Posted on Nov 04, 2015

This article is a part of the November 2015 issue of CHR VOICE, our monthly newsletter.

An oral presentation by CHR’s Medical Director and Chief Scientist, Norbert Gleicher, MD, received great attention at the annual meeting of the American Society for Reproductive Medicine (ASRM). Dr. Gleicher reported the delivery of 3 normal babies after the transfer of embryos, which after preimplantation genetic screening (PGS) in some of the leading national PGS laboratories, had been reported to be aneuploid (chromosomally abnormal), yet still resulted in normal births.

Such embryos are usually discarded. However, as readers of the VOICE will be aware, CHR has questioned the clinical utility of PGS for years. A year ago (10/27/14), CHR published a formal OPINION, in which we for the first time laid out the rationale for transferring such allegedly abnormal embryos. Two other New York IVF centers, Fertility Specialist In New York (Andrea Vidali, MD) and Braverman IVF & Reproductive Immunology (Jeffrey Braverman, MD) joined us in this practice, and contributed successful births to this report.
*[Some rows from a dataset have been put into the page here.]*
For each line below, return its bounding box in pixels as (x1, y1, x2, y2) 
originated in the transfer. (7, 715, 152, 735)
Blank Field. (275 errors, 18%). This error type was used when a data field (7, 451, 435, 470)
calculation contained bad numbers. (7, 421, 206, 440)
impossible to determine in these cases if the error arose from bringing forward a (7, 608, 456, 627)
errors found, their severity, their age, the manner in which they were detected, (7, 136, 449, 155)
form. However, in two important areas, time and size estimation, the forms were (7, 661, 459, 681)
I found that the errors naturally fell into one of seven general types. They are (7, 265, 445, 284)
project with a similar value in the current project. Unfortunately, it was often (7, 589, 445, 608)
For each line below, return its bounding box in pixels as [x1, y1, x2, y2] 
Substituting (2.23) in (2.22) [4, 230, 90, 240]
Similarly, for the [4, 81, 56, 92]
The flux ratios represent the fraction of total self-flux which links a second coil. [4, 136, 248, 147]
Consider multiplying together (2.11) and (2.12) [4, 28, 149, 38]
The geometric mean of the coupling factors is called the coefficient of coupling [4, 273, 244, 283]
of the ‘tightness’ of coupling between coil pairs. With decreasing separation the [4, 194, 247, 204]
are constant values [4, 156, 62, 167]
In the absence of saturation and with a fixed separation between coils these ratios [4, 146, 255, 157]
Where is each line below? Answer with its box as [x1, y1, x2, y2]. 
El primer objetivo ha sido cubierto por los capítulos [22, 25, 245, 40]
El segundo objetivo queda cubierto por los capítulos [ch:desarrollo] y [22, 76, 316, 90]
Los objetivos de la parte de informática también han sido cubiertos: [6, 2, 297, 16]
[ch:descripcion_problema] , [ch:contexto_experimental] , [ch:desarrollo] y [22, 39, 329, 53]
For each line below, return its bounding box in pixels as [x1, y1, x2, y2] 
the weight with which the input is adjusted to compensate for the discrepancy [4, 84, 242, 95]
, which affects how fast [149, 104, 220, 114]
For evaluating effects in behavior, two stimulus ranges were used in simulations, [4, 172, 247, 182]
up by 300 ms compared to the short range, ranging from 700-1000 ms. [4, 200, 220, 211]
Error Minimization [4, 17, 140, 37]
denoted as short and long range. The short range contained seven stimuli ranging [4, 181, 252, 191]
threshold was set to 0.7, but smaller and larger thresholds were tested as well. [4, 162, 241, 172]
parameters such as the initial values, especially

Dr. Gleicher’s lecture was described as one of the, if not the, most important presentations of the conference by many participants at this year’s ASRM meeting since it called into question the whole concept of PGS, which is rapidly expanding all around the world. Further evidence for the clinical inadequacy of PGS, paradoxically, came from one of the most fervent groups of supporters of PGS, our colleagues at New York’s Fertility Center of NYU Langone Medical Center, headed by James A. Grifo, MD, who reported an unexpectedly high rate of mosaicism in trophectoderm biopsies of embryos at blastocyst stage.

voice_1511_blastocyst An embryo is mosaic if it contains more than one cell lines, usually a mixture of chromosomally normal and abnormal cell lines. That human embryos frequently are mosaic has been known for many years. Indeed, mosaicism was by many considered a principal reason why the original introduction of PGS over 10 years ago failed after it was proven ineffective in improving IVF outcomes. At that time, proponents argued that the effects of mosaicism would play a much diminished role if embryo biopsy was moved from the original cleavage stage (day-3 after fertilization) to the blastocyst stage (days 5/6 after fertilization) since by that stage embryos would have had the chance to “self-correct.” Blastocyst stage embryo biopsy, therefor, has become a mainstay of the “new” PGS now offered by many IVF centers.
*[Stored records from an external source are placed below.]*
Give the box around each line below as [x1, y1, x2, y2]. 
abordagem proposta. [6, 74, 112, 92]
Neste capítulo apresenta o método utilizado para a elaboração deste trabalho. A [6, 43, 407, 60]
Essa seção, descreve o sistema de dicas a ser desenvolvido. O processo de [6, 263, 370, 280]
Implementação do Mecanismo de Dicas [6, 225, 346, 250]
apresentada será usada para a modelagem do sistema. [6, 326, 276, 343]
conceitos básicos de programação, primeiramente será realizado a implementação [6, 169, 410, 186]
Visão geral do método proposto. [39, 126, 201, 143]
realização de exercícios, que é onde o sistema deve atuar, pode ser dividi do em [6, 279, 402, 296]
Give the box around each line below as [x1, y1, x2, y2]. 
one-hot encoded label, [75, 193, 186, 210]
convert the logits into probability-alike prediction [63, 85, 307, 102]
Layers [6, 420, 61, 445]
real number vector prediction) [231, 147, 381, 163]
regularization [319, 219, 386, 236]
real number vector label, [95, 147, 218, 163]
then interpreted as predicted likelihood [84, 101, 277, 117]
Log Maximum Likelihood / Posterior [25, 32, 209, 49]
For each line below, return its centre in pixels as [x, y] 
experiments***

That human embryos have the ability to “self-correct” had become apparent by the time the earlier PGS was formally declared useless by most professional organizations in the field. What proponents of blastocyst stage embryo biopsy, however, overlooked was the fact that the mechanism that allows embryos to “self-correct” segregates abnormal cell lines away from the so-called inner cell mass (from which the embryo arises) into the trophectoderm (which becomes the placenta). It is the trophectoderm, as we repeatedly noted in these pages before, from which embryo biopsies are now taken with the “new” PGS, and this trophectoderm can be expected to be highly mosaic (see figure above).
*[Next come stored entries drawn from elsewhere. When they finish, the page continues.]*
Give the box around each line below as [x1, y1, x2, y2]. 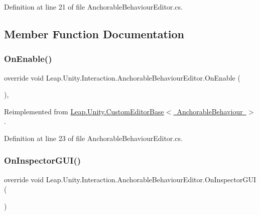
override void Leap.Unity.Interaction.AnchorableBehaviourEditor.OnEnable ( [4, 72, 240, 83]
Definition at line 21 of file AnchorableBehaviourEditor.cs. [4, 2, 183, 12]
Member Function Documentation [4, 26, 185, 41]
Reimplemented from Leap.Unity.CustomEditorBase [4, 106, 164, 116]
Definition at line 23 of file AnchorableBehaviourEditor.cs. [4, 132, 183, 143]
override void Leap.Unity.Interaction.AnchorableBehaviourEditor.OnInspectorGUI [4, 174, 256, 184]
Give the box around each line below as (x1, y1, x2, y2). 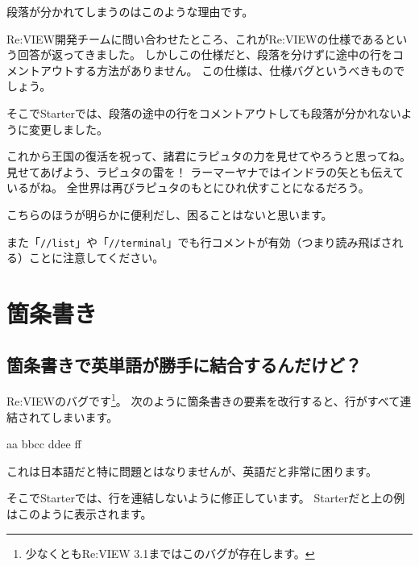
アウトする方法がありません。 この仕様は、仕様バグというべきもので (39, 61, 405, 78)
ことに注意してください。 (28, 249, 164, 266)
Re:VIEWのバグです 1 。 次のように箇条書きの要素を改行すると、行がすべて (6, 390, 400, 410)
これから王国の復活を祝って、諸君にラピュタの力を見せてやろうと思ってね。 (6, 148, 411, 164)
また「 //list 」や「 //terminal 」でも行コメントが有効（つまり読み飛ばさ (6, 233, 392, 250)
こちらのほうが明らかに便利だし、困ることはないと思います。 (6, 206, 333, 223)
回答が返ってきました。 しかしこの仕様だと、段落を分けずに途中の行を (17, 46, 392, 63)
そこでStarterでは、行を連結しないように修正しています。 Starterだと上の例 (6, 489, 405, 506)
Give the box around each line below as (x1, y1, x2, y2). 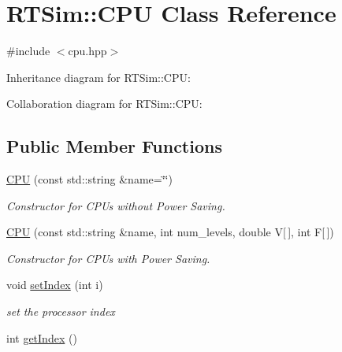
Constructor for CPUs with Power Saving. (6, 250, 210, 266)
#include (6, 43, 50, 59)
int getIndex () (6, 329, 77, 346)
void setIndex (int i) (6, 276, 103, 293)
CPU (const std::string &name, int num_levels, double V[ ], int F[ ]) (6, 224, 334, 240)
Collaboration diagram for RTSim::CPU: (6, 95, 203, 112)
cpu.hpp (68, 43, 107, 59)
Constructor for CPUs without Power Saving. (6, 197, 225, 213)
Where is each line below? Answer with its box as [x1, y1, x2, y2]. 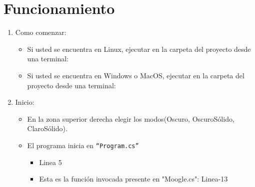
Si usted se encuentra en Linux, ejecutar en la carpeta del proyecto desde [27, 43, 251, 54]
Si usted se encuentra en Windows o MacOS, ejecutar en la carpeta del [27, 70, 244, 80]
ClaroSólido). [27, 123, 67, 134]
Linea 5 [39, 157, 62, 167]
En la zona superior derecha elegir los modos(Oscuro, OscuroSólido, [27, 113, 234, 124]
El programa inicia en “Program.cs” [27, 140, 139, 150]
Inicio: [15, 97, 34, 107]
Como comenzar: [15, 27, 66, 37]
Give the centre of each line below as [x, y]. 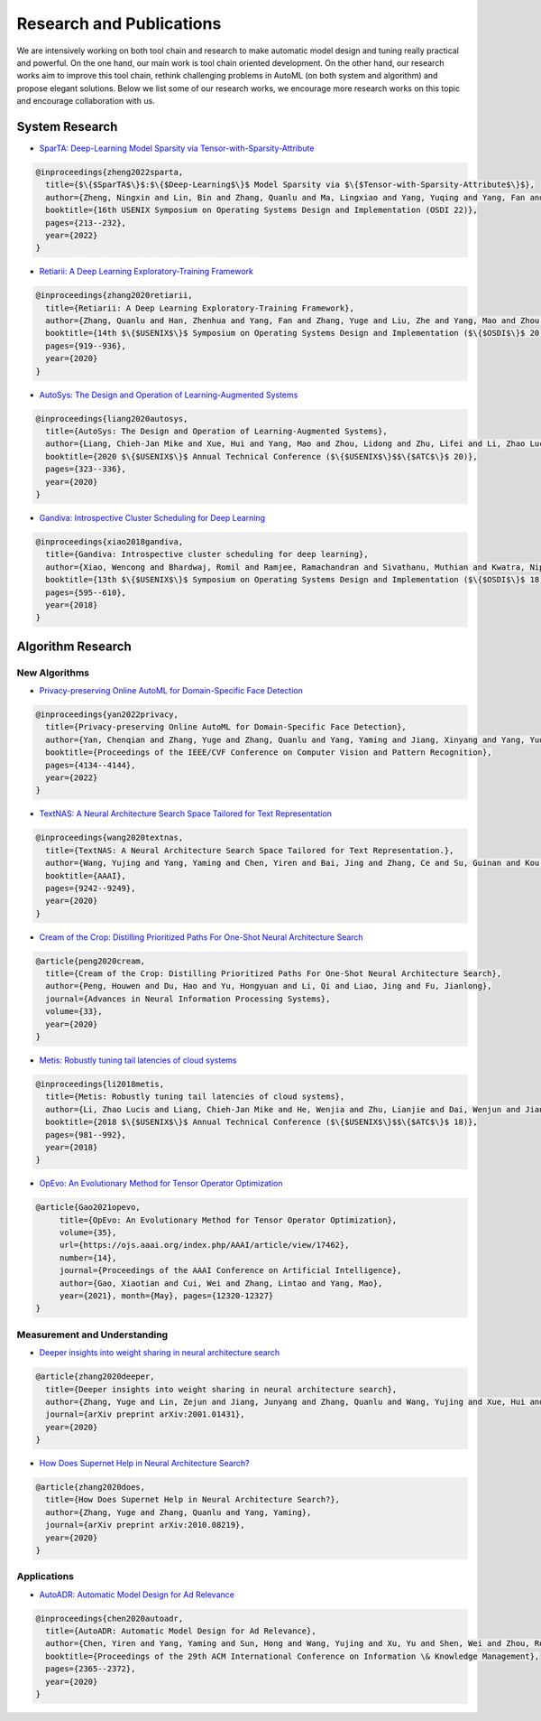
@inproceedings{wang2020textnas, [110, 838]
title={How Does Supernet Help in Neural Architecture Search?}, [193, 1500]
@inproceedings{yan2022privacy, [107, 715]
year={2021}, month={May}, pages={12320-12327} [166, 1296]
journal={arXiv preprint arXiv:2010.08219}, [145, 1525]
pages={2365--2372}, [91, 1669]
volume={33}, [74, 1012]
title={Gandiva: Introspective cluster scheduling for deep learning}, [207, 554]

And this is what Dr. Grifo and his co-workers now confirmed in an excellent presentation at ASRM.

Their and others’ observation of a high degree of mosaicism in trophectoderm basically confirms PGS as a “crapshoot,” with results depending on where a biopsy is taken from. If the biopsy is derived from a chromosomally normal part of the trophectoderm, the embryo will be designated as normal; if the biopsy comes from a chromosomally abnormal area of the segregated abnormal cell lines, the embryo will be declared abnormal, while the inner cell mass, from which the embryos really arises, may be chromosomally completely normal. In such a case a false-positive diagnosis would be reached, and perfectly normal embryos would be discarded.

It, therefore, is reasonable to assume that thousands of perfectly healthy embryos are currently discarded daily at IVF centers all around the world because of false-positive diagnoses.

We are publishing an Addendum to CHR’s above cited OPINION on the utilization of allegedly aneuploid embryos in IVF. This Addendum is partially based on these new data reported by colleagues at the ASRM meeting, but to an even larger extent, they are based on new data CHR researchers and collaborators from other centers have developed in recent months. While we currently are not yet at liberty to reveal details (a manuscript is in preparation for submission), these new data, with a high degree of certainty, demonstrate that PGS, even in its most recent incarnation, is clinically not helpful. In women with few embryos after IVF, the procedure will, indeed, actually significantly reduce pregnancy and live birth chances. Stay tuned for much more to come in the very near future!

Norbert Gleicher, MD, FACOG, FACS

Norbert Gleicher, MD, FACOG, FACS

Norbert Gleicher, MD, leads CHR’s clinical and research efforts as Medical Director and Chief Scientist. A world-renowned specialist in reproductive endocrinology, Dr. Gleicher has published hundreds of peer-reviewed papers and lectured globally while keeping an active clinical career focused on ovarian aging, immunological issues and other difficult cases of infertility.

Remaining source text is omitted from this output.